Top of SUPPLIED RECORDS

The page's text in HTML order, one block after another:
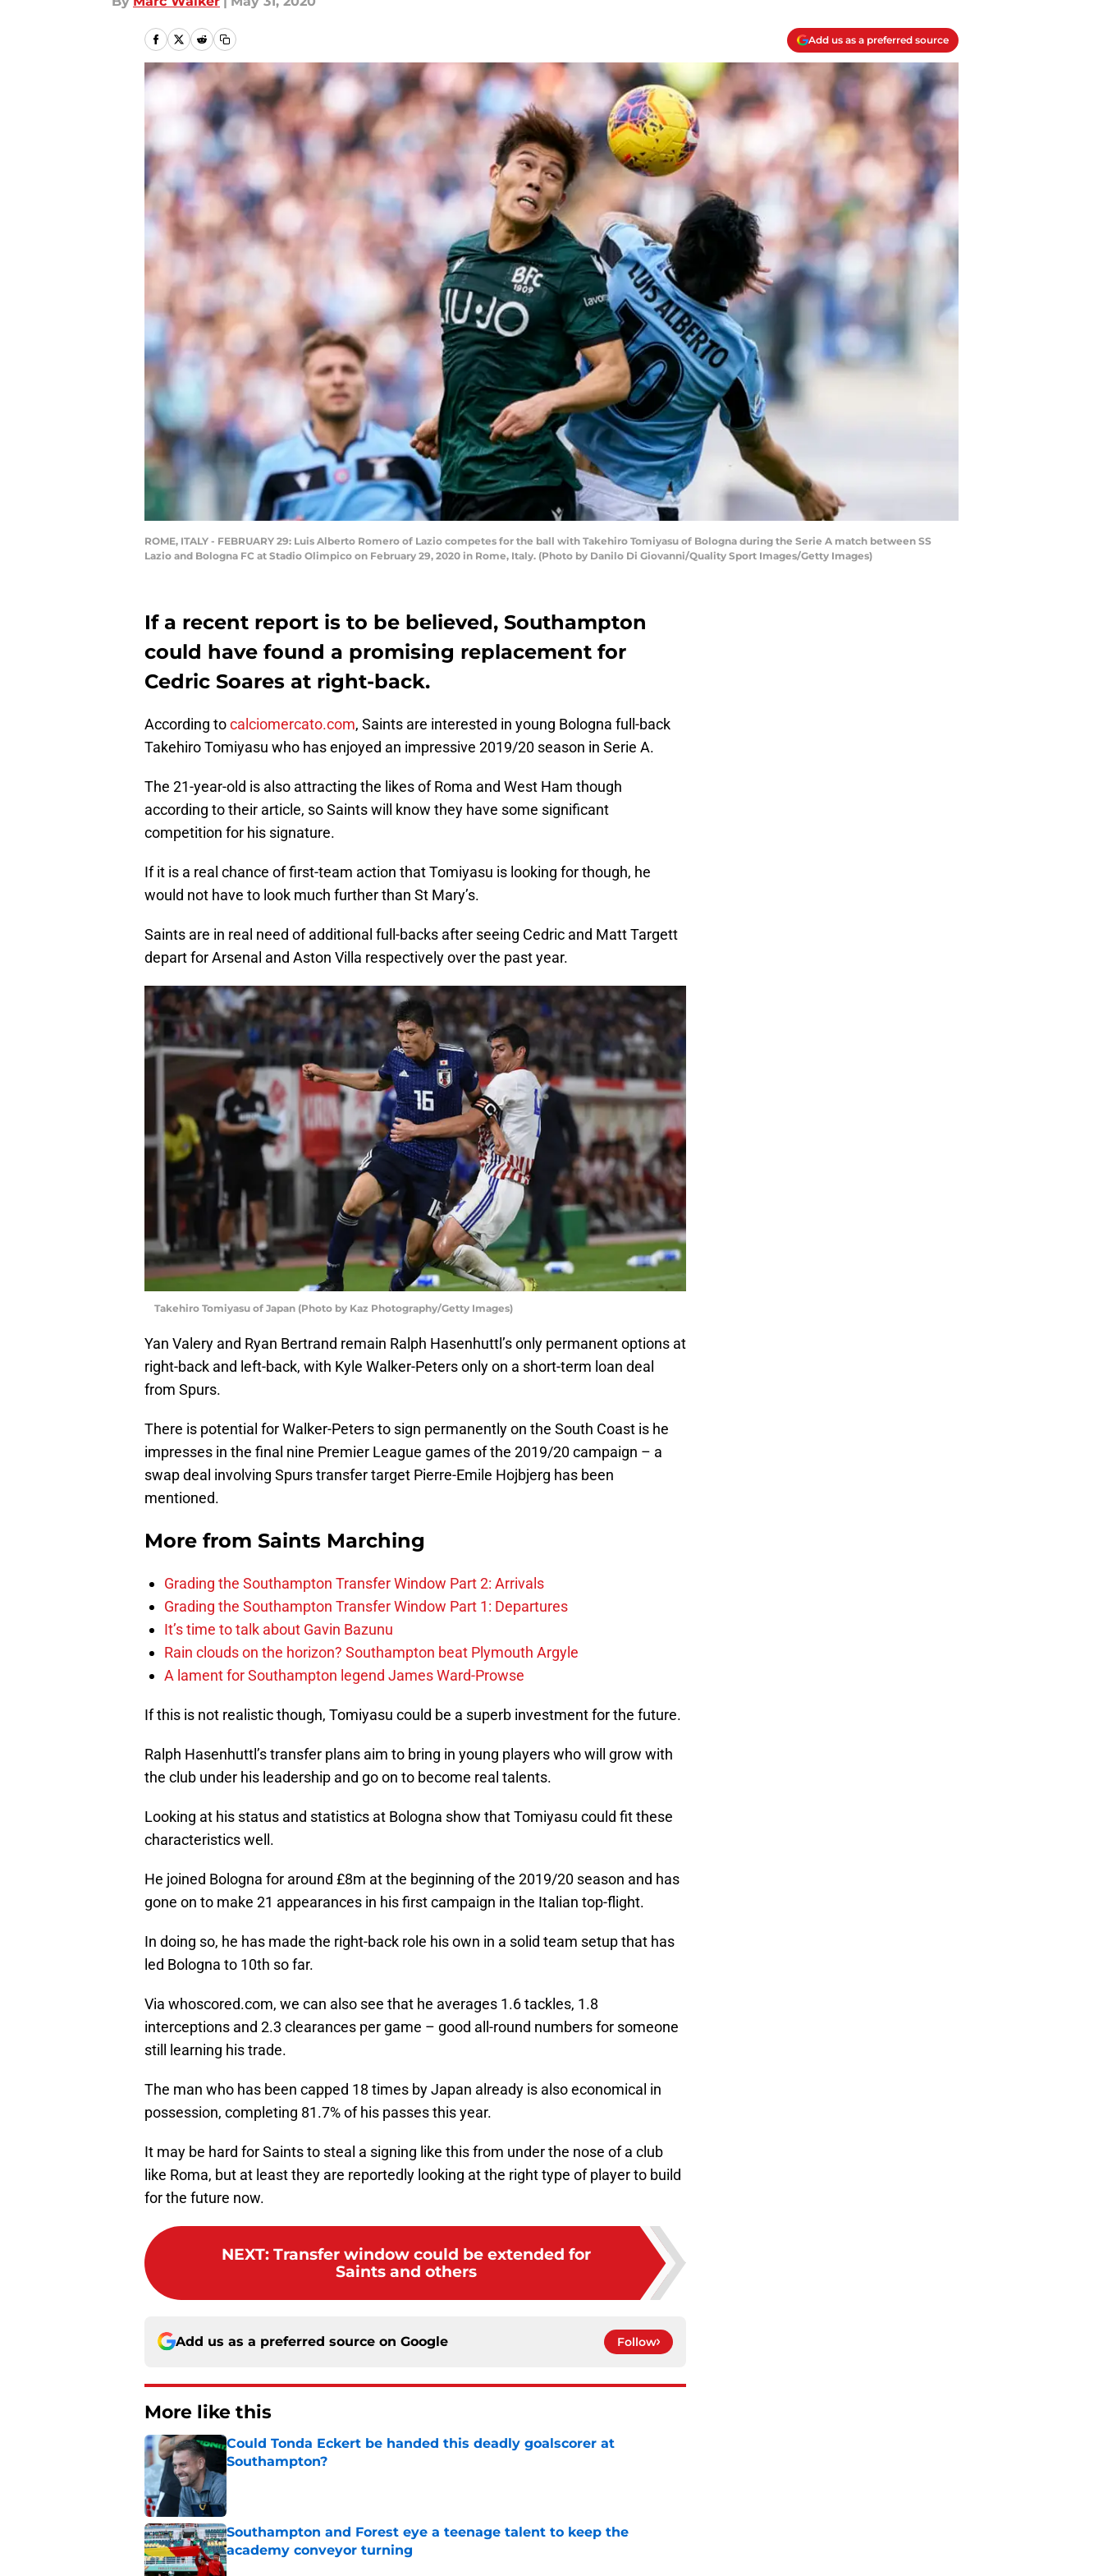
Add us as a preferred source
ROME, ITALY - FEBRUARY 29: Luis Alberto Romero of Lazio competes for the ball with Takehiro Tomiyasu of Bologna during the Serie A match between SS
Lazio and Bologna FC at Stadio Olimpico on February 29, 2020 in Rome, Italy. (Photo by Danilo Di Giovanni/Quality Sport Images/Getty Images)
If a recent report is to be believed, Southampton
could have found a promising replacement for
Cedric Soares at right-back.
According tocalciomercato.com, Saints are interested in young Bologna full-back
Takehiro Tomiyasu who has enjoyed an impressive 2019/20 season in Serie A.
The 21-year-old is also attracting the likes of Roma and West Ham though
according to their article, so Saints will know they have some significant
competition for his signature.
If it is a real chance of first-team action that Tomiyasu is looking for though, he
would not have to look much further than St Mary’s.
Saints are in real need of additional full-backs after seeing Cedric and Matt Targett
depart for Arsenal and Aston Villa respectively over the past year.
Takehiro Tomiyasu of Japan (Photo by Kaz Photography/Getty Images)
Yan Valery and Ryan Bertrand remain Ralph Hasenhuttl’s only permanent options at
right-back and left-back, with Kyle Walker-Peters only on a short-term loan deal
from Spurs.
There is potential for Walker-Peters to sign permanently on the South Coast is he
impresses in the final nine Premier League games of the 2019/20 campaign – a
swap deal involving Spurs transfer target Pierre-Emile Hojbjerg has been
mentioned.
More from Saints Marching
Grading the Southampton Transfer Window Part 2: Arrivals
Grading the Southampton Transfer Window Part 1: Departures
It’s time to talk about Gavin Bazunu
Rain clouds on the horizon? Southampton beat Plymouth Argyle
A lament for Southampton legend James Ward-Prowse
If this is not realistic though, Tomiyasu could be a superb investment for the future.
Ralph Hasenhuttl’s transfer plans aim to bring in young players who will grow with
the club under his leadership and go on to become real talents.
Looking at his status and statistics at Bologna show that Tomiyasu could fit these
characteristics well.
He joined Bologna for around £8m at the beginning of the 2019/20 season and has
gone on to make 21 appearances in his first campaign in the Italian top-flight.
In doing so, he has made the right-back role his own in a solid team setup that has
led Bologna to 10th so far.
Via whoscored.com, we can also see that he averages 1.6 tackles, 1.8
interceptions and 2.3 clearances per game – good all-round numbers for someone
still learning his trade.
The man who has been capped 18 times by Japan already is also economical in
possession, completing 81.7% of his passes this year.
It may be hard for Saints to steal a signing like this from under the nose of a club
like Roma, but at least they are reportedly looking at the right type of player to build
for the future now.
NEXT: Transfer window could be extended for
Saints and others
Add us as a preferred source on Google Follow
More like this
Could Tonda Eckert be handed this deadly goalscorer at
Southampton?
Published by on Invalid Date
Southampton and Forest eye a teenage talent to keep the
academy conveyor turning
Published by on Invalid Date

Bottom of SUPPLIED RECORDS

◆ **TO DO**
Without copying any picture, write out the entries exactly.

◆ **PROBLEM SOLUTION**
The page's text in HTML order, one block after another:
Add us as a preferred source
ROME, ITALY - FEBRUARY 29: Luis Alberto Romero of Lazio competes for the ball with Takehiro Tomiyasu of Bologna during the Serie A match between SS
Lazio and Bologna FC at Stadio Olimpico on February 29, 2020 in Rome, Italy. (Photo by Danilo Di Giovanni/Quality Sport Images/Getty Images)
If a recent report is to be believed, Southampton
could have found a promising replacement for
Cedric Soares at right-back.
According tocalciomercato.com, Saints are interested in young Bologna full-back
Takehiro Tomiyasu who has enjoyed an impressive 2019/20 season in Serie A.
The 21-year-old is also attracting the likes of Roma and West Ham though
according to their article, so Saints will know they have some significant
competition for his signature.
If it is a real chance of first-team action that Tomiyasu is looking for though, he
would not have to look much further than St Mary’s.
Saints are in real need of additional full-backs after seeing Cedric and Matt Targett
depart for Arsenal and Aston Villa respectively over the past year.
Takehiro Tomiyasu of Japan (Photo by Kaz Photography/Getty Images)
Yan Valery and Ryan Bertrand remain Ralph Hasenhuttl’s only permanent options at
right-back and left-back, with Kyle Walker-Peters only on a short-term loan deal
from Spurs.
There is potential for Walker-Peters to sign permanently on the South Coast is he
impresses in the final nine Premier League games of the 2019/20 campaign – a
swap deal involving Spurs transfer target Pierre-Emile Hojbjerg has been
mentioned.
More from Saints Marching
Grading the Southampton Transfer Window Part 2: Arrivals
Grading the Southampton Transfer Window Part 1: Departures
It’s time to talk about Gavin Bazunu
Rain clouds on the horizon? Southampton beat Plymouth Argyle
A lament for Southampton legend James Ward-Prowse
If this is not realistic though, Tomiyasu could be a superb investment for the future.
Ralph Hasenhuttl’s transfer plans aim to bring in young players who will grow with
the club under his leadership and go on to become real talents.
Looking at his status and statistics at Bologna show that Tomiyasu could fit these
characteristics well.
He joined Bologna for around £8m at the beginning of the 2019/20 season and has
gone on to make 21 appearances in his first campaign in the Italian top-flight.
In doing so, he has made the right-back role his own in a solid team setup that has
led Bologna to 10th so far.
Via whoscored.com, we can also see that he averages 1.6 tackles, 1.8
interceptions and 2.3 clearances per game – good all-round numbers for someone
still learning his trade.
The man who has been capped 18 times by Japan already is also economical in
possession, completing 81.7% of his passes this year.
It may be hard for Saints to steal a signing like this from under the nose of a club
like Roma, but at least they are reportedly looking at the right type of player to build
for the future now.
NEXT: Transfer window could be extended for
Saints and others
Add us as a preferred source on Google Follow
More like this
Could Tonda Eckert be handed this deadly goalscorer at
Southampton?
Published by on Invalid Date
Southampton and Forest eye a teenage talent to keep the
academy conveyor turning
Published by on Invalid Date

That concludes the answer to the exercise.